Cleaning up the Database
To prevent accidental data loss, deleting a table in Discovery Hub does not delete the physical table in the data warehouse or staging database. The downside is that tables deleted in Discovery Hub still takes up space in the database. The SQL Database Cleanup Tool enables you to identify tables left behind by Discovery Hub and delete - drop - them to free up space. Note that database schemas are not deleted from the database. You will need to drop those manually in SQL Server after deleting them in Discovery Hub.
Warning: When you drop a table with the SQL Database Cleanup Tool, it is deleted. Take care when you use the tool.
Identifying and Deleting Tables with SQL Database Cleanup
To clean up your data warehouse or staging database, follow the steps below.

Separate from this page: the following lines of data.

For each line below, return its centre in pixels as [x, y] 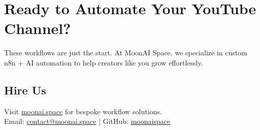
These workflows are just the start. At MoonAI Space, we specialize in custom [126, 53]
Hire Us [25, 90]
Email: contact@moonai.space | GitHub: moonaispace [87, 121]
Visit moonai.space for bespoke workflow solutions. [83, 111]
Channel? [38, 28]
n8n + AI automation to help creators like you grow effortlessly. [104, 62]
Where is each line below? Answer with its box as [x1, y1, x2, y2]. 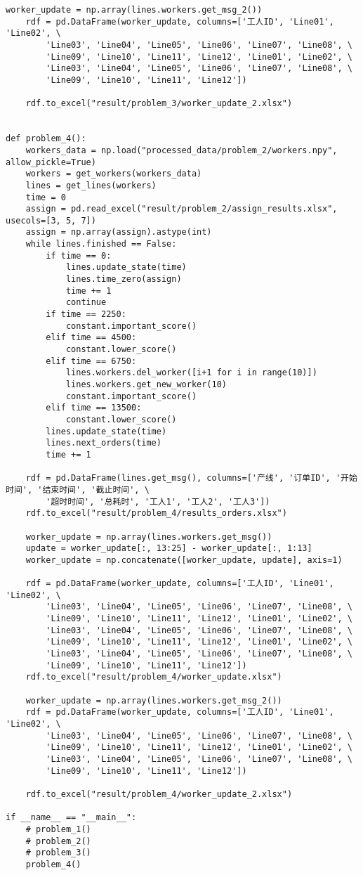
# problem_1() [25, 824, 91, 834]
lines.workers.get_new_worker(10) [65, 380, 227, 389]
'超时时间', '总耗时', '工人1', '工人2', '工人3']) [46, 496, 270, 507]
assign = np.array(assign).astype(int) [25, 227, 212, 238]
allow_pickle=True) [6, 157, 96, 167]
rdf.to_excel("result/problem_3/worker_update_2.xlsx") [25, 98, 293, 109]
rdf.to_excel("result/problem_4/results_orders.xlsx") [25, 508, 287, 519]
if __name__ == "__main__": [6, 812, 137, 823]
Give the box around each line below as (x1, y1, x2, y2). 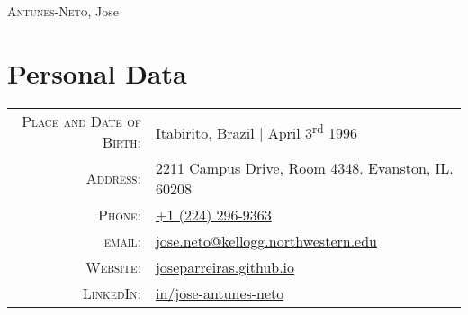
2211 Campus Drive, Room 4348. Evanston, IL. (155, 157, 454, 178)
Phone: (98, 203, 141, 225)
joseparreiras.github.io (155, 256, 295, 277)
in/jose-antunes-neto (155, 282, 284, 303)
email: (103, 229, 141, 251)
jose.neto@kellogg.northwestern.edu (155, 229, 378, 251)
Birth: (102, 130, 141, 152)
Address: (85, 167, 141, 189)
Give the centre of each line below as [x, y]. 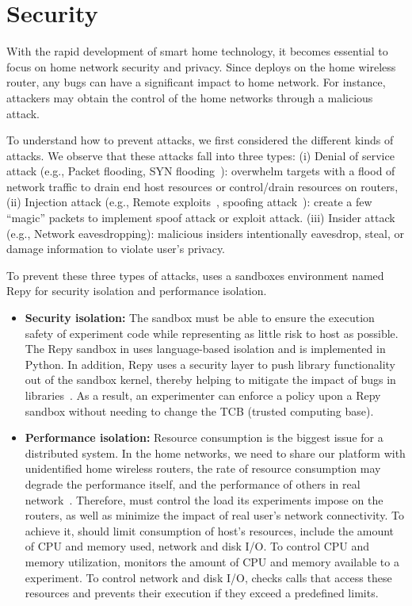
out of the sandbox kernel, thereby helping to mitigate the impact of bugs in [210, 380]
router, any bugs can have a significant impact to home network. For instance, [196, 82]
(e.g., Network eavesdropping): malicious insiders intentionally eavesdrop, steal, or [205, 233]
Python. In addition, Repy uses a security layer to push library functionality [210, 364]
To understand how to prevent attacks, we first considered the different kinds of [200, 140]
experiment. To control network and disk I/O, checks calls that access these [208, 577]
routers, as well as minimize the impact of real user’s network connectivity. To [214, 515]
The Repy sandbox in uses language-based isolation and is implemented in [205, 349]
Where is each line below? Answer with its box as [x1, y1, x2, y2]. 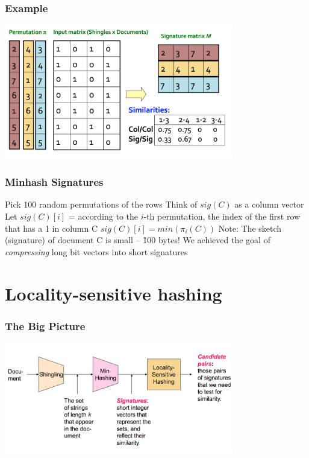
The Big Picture [5, 318, 86, 333]
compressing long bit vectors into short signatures [5, 245, 188, 258]
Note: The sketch [218, 221, 282, 234]
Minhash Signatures [5, 174, 104, 189]
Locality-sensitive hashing [5, 281, 222, 305]
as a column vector [234, 198, 304, 211]
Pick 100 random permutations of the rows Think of [5, 198, 198, 211]
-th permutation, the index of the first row [143, 210, 301, 223]
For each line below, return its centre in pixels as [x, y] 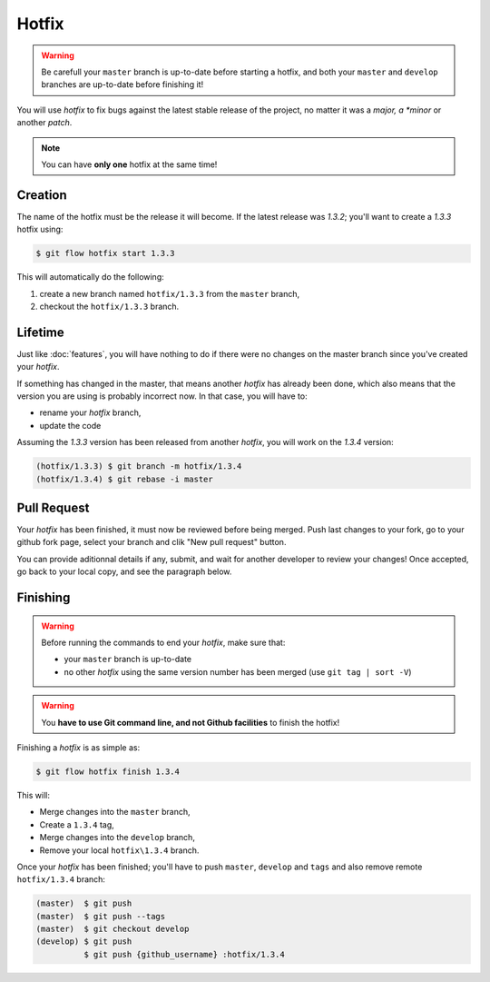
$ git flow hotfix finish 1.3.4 [108, 771]
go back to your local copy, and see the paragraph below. [124, 571]
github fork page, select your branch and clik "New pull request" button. [152, 542]
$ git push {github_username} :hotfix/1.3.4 [184, 954]
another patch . [44, 123]
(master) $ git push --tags [101, 916]
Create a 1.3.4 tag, [77, 824]
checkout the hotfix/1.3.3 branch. [109, 306]
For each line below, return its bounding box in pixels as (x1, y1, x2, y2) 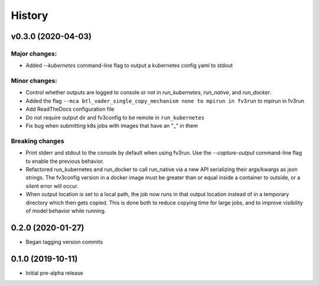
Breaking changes (11, 137, 64, 145)
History (11, 9, 48, 22)
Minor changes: (11, 77, 57, 85)
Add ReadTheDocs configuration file (25, 105, 115, 113)
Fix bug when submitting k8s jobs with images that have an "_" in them (25, 122, 198, 130)
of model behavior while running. (25, 207, 106, 214)
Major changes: (11, 49, 57, 57)
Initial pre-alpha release (25, 269, 83, 277)

- Right click a data warehouse or staging database, click Advanced and click SQL Database Cleanup Tool. Discovery Hub will read the objects from the database and open the SQL Database Cleanup Tool window.
- The objects in the database that are no longer, or never was, part of the currently opened project are listed.
- (Optional) Right click a table, view, procedure or function and click Script to display the SQL script behind the object.
- Right click a table, view, procedure or table and click Drop to drop the object from the database.
- If the item does not have subordinate items, click Yes when Discovery Hub asks you to confirm the drop.
- If the item has subordinate items, a window will open with a list of the objects that will be dropped. Clear the selection for any tables you want to keep and then click Drop.
Note: Discovery Hub will automatically clear the selection for any incrementally loaded tables to prevent accidental data loss. Discovery Hub will ask you to confirm if you want to drop an incrementally loaded table.
- When you have dropped the all the objects you want to delete from the database, close the window.